THE DATA:
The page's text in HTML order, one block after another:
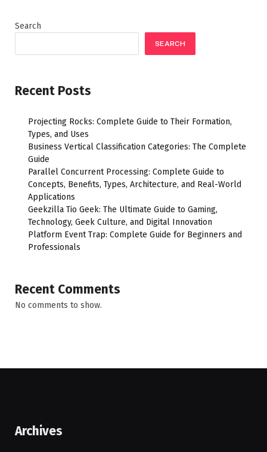
Search
SEARCH
Recent Posts
Projecting Rocks: Complete Guide to Their Formation,
Types, and Uses
Business Vertical Classification Categories: The Complete
Guide
Parallel Concurrent Processing: Complete Guide to
Concepts, Benefits, Types, Architecture, and Real-World
Applications
Geekzilla Tio Geek: The Ultimate Guide to Gaming,
Technology, Geek Culture, and Digital Innovation
Platform Event Trap: Complete Guide for Beginners and
Professionals
Recent Comments
No comments to show.
Archives
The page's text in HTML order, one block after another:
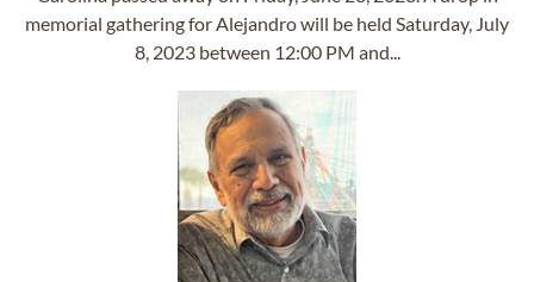
memorial gathering for Alejandro will be held Saturday, July
8, 2023 between 12:00 PM and...
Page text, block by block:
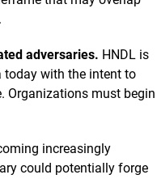
adversaries. HNDL is
today with the intent to
Organizations must begin
increasingly
could potentially forge
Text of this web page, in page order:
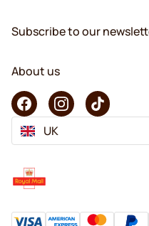
Subscribe to our
About us
UK
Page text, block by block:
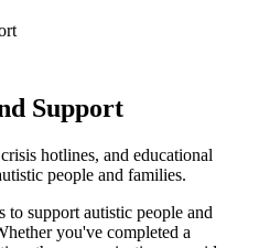
Support
hotlines, and educational
people and families.
to support autistic people and
you've completed a
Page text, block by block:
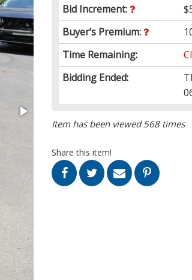
Bid Increment:
Buyer’s Premium:
Time Remaining:
Bidding Ended:
Item has been viewed 568 times
Share this item!
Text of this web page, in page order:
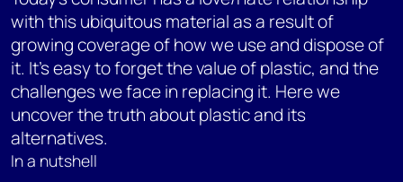
with this ubiquitous material as a result of
growing coverage of how we use and dispose of
it. It's easy to forget the value of plastic, and the
challenges we face in replacing it. Here we
uncover the truth about plastic and its
alternatives.
In a nutshell
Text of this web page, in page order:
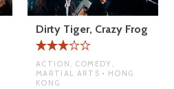
Dirty Tiger, Crazy Frog
ACTION, COMEDY,
MARTIAL ARTS • HONG
KONG
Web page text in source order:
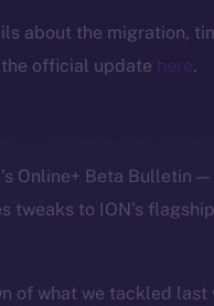
about the migration,
official update here.
Online+ Beta Bulletin
tweaks to ION’s
of what we tackled last
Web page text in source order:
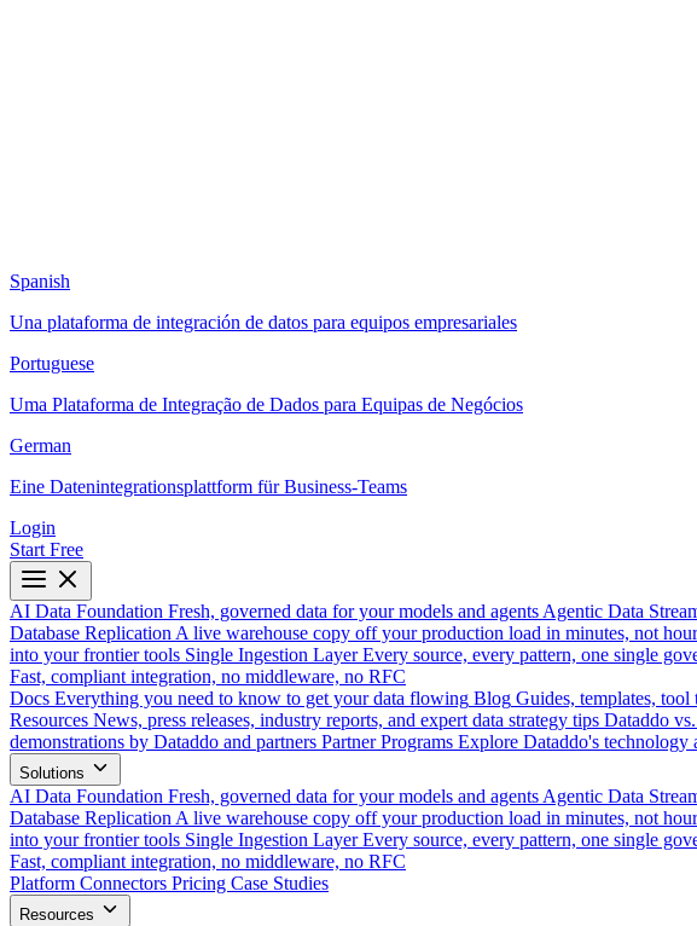
Spanish
Una plataforma de integración de datos para equipos empresariales
Portuguese
Uma Plataforma de Integração de Dados para Equipas de Negócios
German
Eine Datenintegrationsplattform für Business-Teams
Login
Start Free
AI Data Foundation Fresh, governed data for your models and agents Agentic Data
Database Replication A live warehouse copy off your production load in minutes, not
into your frontier tools Single Ingestion Layer Every source, every pattern, one single
Fast, compliant integration, no middleware, no RFC
Docs Everything you need to know to get your data flowing Blog Guides, templates,
Resources News, press releases, industry reports, and expert data strategy tips Dataddo
demonstrations by Dataddo and partners Partner Programs Explore Dataddo's technology
Solutions
AI Data Foundation Fresh, governed data for your models and agents Agentic Data
Database Replication A live warehouse copy off your production load in minutes, not
into your frontier tools Single Ingestion Layer Every source, every pattern, one single
Fast, compliant integration, no middleware, no RFC
Platform Connectors Pricing Case Studies
Resources
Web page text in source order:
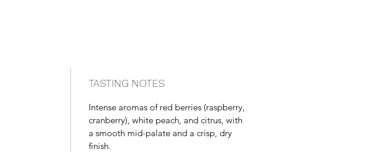
TASTING NOTES
Intense aromas of red berries (raspberry,
cranberry), white peach, and citrus, with
a smooth mid-palate and a crisp, dry
finish.

PROBLEM STATEMENT:
Only the text of the material belongs in your copy, which must match the original exactly.

RESPONSE TO THIS EXERCISE:
The page's text in HTML order, one block after another:
Search
SEARCH
Recent Posts
Projecting Rocks: Complete Guide to Their Formation,
Types, and Uses
Business Vertical Classification Categories: The Complete
Guide
Parallel Concurrent Processing: Complete Guide to
Concepts, Benefits, Types, Architecture, and Real-World
Applications
Geekzilla Tio Geek: The Ultimate Guide to Gaming,
Technology, Geek Culture, and Digital Innovation
Platform Event Trap: Complete Guide for Beginners and
Professionals
Recent Comments
No comments to show.
Archives
The page's text in HTML order, one block after another:
memorial gathering for Alejandro will be held Saturday, July
8, 2023 between 12:00 PM and...
Page text, block by block:
adversaries. HNDL is
today with the intent to
Organizations must begin
increasingly
could potentially forge
Text of this web page, in page order:
Subscribe to our
About us
UK
Page text, block by block:
Support
hotlines, and educational
people and families.
to support autistic people and
you've completed a
Page text, block by block:
Bid Increment:
Buyer’s Premium:
Time Remaining:
Bidding Ended:
Item has been viewed 568 times
Share this item!
Text of this web page, in page order:
with this ubiquitous material as a result of
growing coverage of how we use and dispose of
it. It's easy to forget the value of plastic, and the
challenges we face in replacing it. Here we
uncover the truth about plastic and its
alternatives.
In a nutshell
Text of this web page, in page order:
Dirty Tiger, Crazy Frog
ACTION, COMEDY,
MARTIAL ARTS • HONG
KONG
Web page text in source order:
about the migration,
official update here.
Online+ Beta Bulletin
tweaks to ION’s
of what we tackled last
Web page text in source order:
Spanish
Una plataforma de integración de datos para equipos empresariales
Portuguese
Uma Plataforma de Integração de Dados para Equipas de Negócios
German
Eine Datenintegrationsplattform für Business-Teams
Login
Start Free
AI Data Foundation Fresh, governed data for your models and agents Agentic Data
Database Replication A live warehouse copy off your production load in minutes, not
into your frontier tools Single Ingestion Layer Every source, every pattern, one single
Fast, compliant integration, no middleware, no RFC
Docs Everything you need to know to get your data flowing Blog Guides, templates,
Resources News, press releases, industry reports, and expert data strategy tips Dataddo
demonstrations by Dataddo and partners Partner Programs Explore Dataddo's technology
Solutions
AI Data Foundation Fresh, governed data for your models and agents Agentic Data
Database Replication A live warehouse copy off your production load in minutes, not
into your frontier tools Single Ingestion Layer Every source, every pattern, one single
Fast, compliant integration, no middleware, no RFC
Platform Connectors Pricing Case Studies
Resources
Web page text in source order:
TASTING NOTES
Intense aromas of red berries (raspberry,
cranberry), white peach, and citrus, with
a smooth mid-palate and a crisp, dry
finish.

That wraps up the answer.